(Records from a collection)
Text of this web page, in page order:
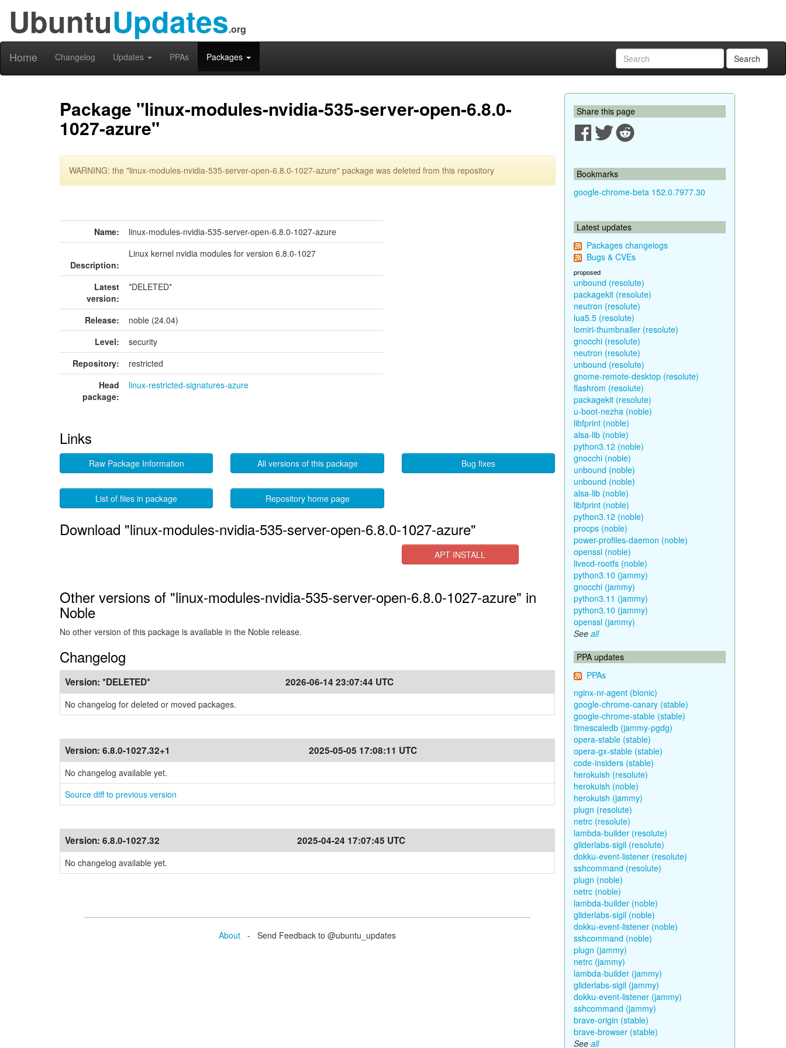
UbuntuUpdates.org
Home Changelog Updates PPAs Packages Search
Package "linux-modules-nvidia-535-server-open-6.8.0-
1027-azure"
WARNING: the "linux-modules-nvidia-535-server-open-6.8.0-1027-azure" package was deleted from this repository
Name: linux-modules-nvidia-535-server-open-6.8.0-1027-azure
Description:
Linux kernel nvidia modules for version 6.8.0-1027
Latest
version:
*DELETED*
Release:
noble (24.04)
Level:
security
Repository:
restricted
Head
package:
linux-restricted-signatures-azure
Links
Raw Package Information All versions of this package Bug fixes
List of files in package Repository home page
Download "linux-modules-nvidia-535-server-open-6.8.0-1027-azure"
APT INSTALL
Other versions of "linux-modules-nvidia-535-server-open-6.8.0-1027-azure" in
Noble
No other version of this package is available in the Noble release.
Changelog
Version: *DELETED* 2026-06-14 23:07:44 UTC
No changelog for deleted or moved packages.
Version: 6.8.0-1027.32+1 2025-05-05 17:08:11 UTC
No changelog available yet.
Source diff to previous version
Version: 6.8.0-1027.32 2025-04-24 17:07:45 UTC
No changelog available yet.
About - Send Feedback to @ubuntu_updates
Share this page
Bookmarks
google-chrome-beta 152.0.7977.30
Latest updates
Packages changelogs
Bugs & CVEs
proposed
unbound (resolute)
packagekit (resolute)
neutron (resolute)
lua5.5 (resolute)
lomiri-thumbnailer (resolute)
gnocchi (resolute)
neutron (resolute)
unbound (resolute)
gnome-remote-desktop (resolute)
flashrom (resolute)
packagekit (resolute)
u-boot-nezha (noble)
libfprint (noble)
alsa-lib (noble)
python3.12 (noble)
gnocchi (noble)
unbound (noble)
unbound (noble)
alsa-lib (noble)
libfprint (noble)
python3.12 (noble)
procps (noble)
power-profiles-daemon (noble)
openssl (noble)
livecd-rootfs (noble)
python3.10 (jammy)
gnocchi (jammy)
python3.11 (jammy)
python3.10 (jammy)
openssl (jammy)
See all
PPA updates
PPAs
nginx-nr-agent (bionic)
google-chrome-canary (stable)
google-chrome-stable (stable)
timescaledb (jammy-pgdg)
opera-stable (stable)
opera-gx-stable (stable)
code-insiders (stable)
herokuish (resolute)
herokuish (noble)
herokuish (jammy)
plugn (resolute)
netrc (resolute)
lambda-builder (resolute)
gliderlabs-sigil (resolute)
dokku-event-listener (resolute)
sshcommand (resolute)
plugn (noble)
netrc (noble)
lambda-builder (noble)
gliderlabs-sigil (noble)
dokku-event-listener (noble)
sshcommand (noble)
plugn (jammy)
netrc (jammy)
lambda-builder (jammy)
gliderlabs-sigil (jammy)
dokku-event-listener (jammy)
sshcommand (jammy)
brave-origin (stable)
brave-browser (stable)
See all

EXERCISE PROMPT: Transcribe the data exactly, minus any images.

WRITTEN SOLUTION:
Text of this web page, in page order:
UbuntuUpdates.org
Home Changelog Updates PPAs Packages Search
Package "linux-modules-nvidia-535-server-open-6.8.0-
1027-azure"
WARNING: the "linux-modules-nvidia-535-server-open-6.8.0-1027-azure" package was deleted from this repository
Name: linux-modules-nvidia-535-server-open-6.8.0-1027-azure
Description:
Linux kernel nvidia modules for version 6.8.0-1027
Latest
version:
*DELETED*
Release:
noble (24.04)
Level:
security
Repository:
restricted
Head
package:
linux-restricted-signatures-azure
Links
Raw Package Information All versions of this package Bug fixes
List of files in package Repository home page
Download "linux-modules-nvidia-535-server-open-6.8.0-1027-azure"
APT INSTALL
Other versions of "linux-modules-nvidia-535-server-open-6.8.0-1027-azure" in
Noble
No other version of this package is available in the Noble release.
Changelog
Version: *DELETED* 2026-06-14 23:07:44 UTC
No changelog for deleted or moved packages.
Version: 6.8.0-1027.32+1 2025-05-05 17:08:11 UTC
No changelog available yet.
Source diff to previous version
Version: 6.8.0-1027.32 2025-04-24 17:07:45 UTC
No changelog available yet.
About - Send Feedback to @ubuntu_updates
Share this page
Bookmarks
google-chrome-beta 152.0.7977.30
Latest updates
Packages changelogs
Bugs & CVEs
proposed
unbound (resolute)
packagekit (resolute)
neutron (resolute)
lua5.5 (resolute)
lomiri-thumbnailer (resolute)
gnocchi (resolute)
neutron (resolute)
unbound (resolute)
gnome-remote-desktop (resolute)
flashrom (resolute)
packagekit (resolute)
u-boot-nezha (noble)
libfprint (noble)
alsa-lib (noble)
python3.12 (noble)
gnocchi (noble)
unbound (noble)
unbound (noble)
alsa-lib (noble)
libfprint (noble)
python3.12 (noble)
procps (noble)
power-profiles-daemon (noble)
openssl (noble)
livecd-rootfs (noble)
python3.10 (jammy)
gnocchi (jammy)
python3.11 (jammy)
python3.10 (jammy)
openssl (jammy)
See all
PPA updates
PPAs
nginx-nr-agent (bionic)
google-chrome-canary (stable)
google-chrome-stable (stable)
timescaledb (jammy-pgdg)
opera-stable (stable)
opera-gx-stable (stable)
code-insiders (stable)
herokuish (resolute)
herokuish (noble)
herokuish (jammy)
plugn (resolute)
netrc (resolute)
lambda-builder (resolute)
gliderlabs-sigil (resolute)
dokku-event-listener (resolute)
sshcommand (resolute)
plugn (noble)
netrc (noble)
lambda-builder (noble)
gliderlabs-sigil (noble)
dokku-event-listener (noble)
sshcommand (noble)
plugn (jammy)
netrc (jammy)
lambda-builder (jammy)
gliderlabs-sigil (jammy)
dokku-event-listener (jammy)
sshcommand (jammy)
brave-origin (stable)
brave-browser (stable)
See all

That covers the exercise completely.